A Bezos Expeditions team member works with a turbine from a Saturn V rocket engine recovered from the floor of the Atlantic Ocean in 2013, more than four decades after the engine launched one of NASA's historic Apollo moon missions. Image released March 20, 2013





The thrust chamber of one of five first stage F-1 rocket engines used to launch one of NASA's mighty Saturn V rocket on a historic Apollo moon mission is seen on the floor of the Atlantic Ocean in this Bezos Expeditions image. Billionaire Jeff Bezos financed the expedition. Image released March 20, 2013

http://www.space.com/20312-apollo-moon-rocket-engines-jeff-bezos-photos.html


----------



## HammerON (Mar 21, 2013)

Cool - thanks for posting


----------



## micropage7 (Mar 21, 2013)

HammerON said:


> Cool - thanks for posting



yeah i guess its a great project when recovering the first step in history


----------



## DannibusX (Mar 24, 2013)

He should take it into pawn stars


----------



## digibucc (Mar 24, 2013)

yeah right, the big bald dude would talk him down. 

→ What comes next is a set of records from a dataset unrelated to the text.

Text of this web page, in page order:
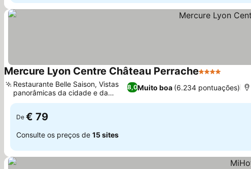
Mercure Lyon Centre Château Perrache4 Estrelas
8,0Muito boa (6.234 pontuações)
Restaurante Belle Saison, Vistas
panorâmicas da cidade e da
basílica
De € 79
Consulte os preços de 15 sites
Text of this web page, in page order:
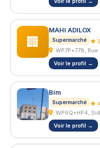
🏢
MAHI ADILOX
Supermarché ★
WP7P+778,
Voir le profil →
Bim
Supermarché ★
WP6Q+HP4,
Voir le profil →
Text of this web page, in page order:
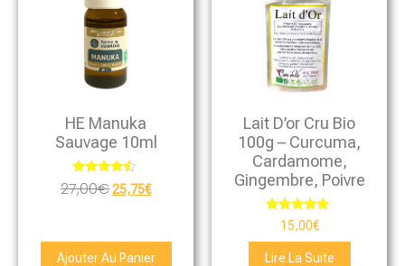
HE Manuka
Sauvage 10ml
Note
4.33
27,00€25,75€
Ajouter Au Panier
Lait D’or Cru Bio
100g – Curcuma,
Cardamome,
Gingembre, Poivre
Note
5.00
sur 5
15,00€
Lire La Suite

"this condition isn't great - see these bent fins right here? plus it's hard to find a market for these types of collectibles. I know our expert quoted a $6billion value, but $50 is the best I can do take it or leave it."


----------



## WhiteLotus (Mar 24, 2013)

I'm surprised these weren't recovered straight away by someone. It is history after all.


----------



## digibucc (Mar 24, 2013)

where were they in the ocean? maybe we didn't know exactly where or the technology to retrieve them didn't exist. we did just go to the moon though sooo... bad excuse i guess


----------



## Bow (Mar 24, 2013)




----------



## Deleted member 74752 (Mar 24, 2013)

Easier to go to the moon than troll the ocean depths.


----------



## digibucc (Mar 24, 2013)

yeah space is empty


----------



## AsRock (Mar 24, 2013)

digibucc said:


> yeah space is empty



Not with all NASA's junk up there it's not and everyone''s satellites lol.  And a dam shame NASA did not go get it to pay off some of the money they need for projects.


----------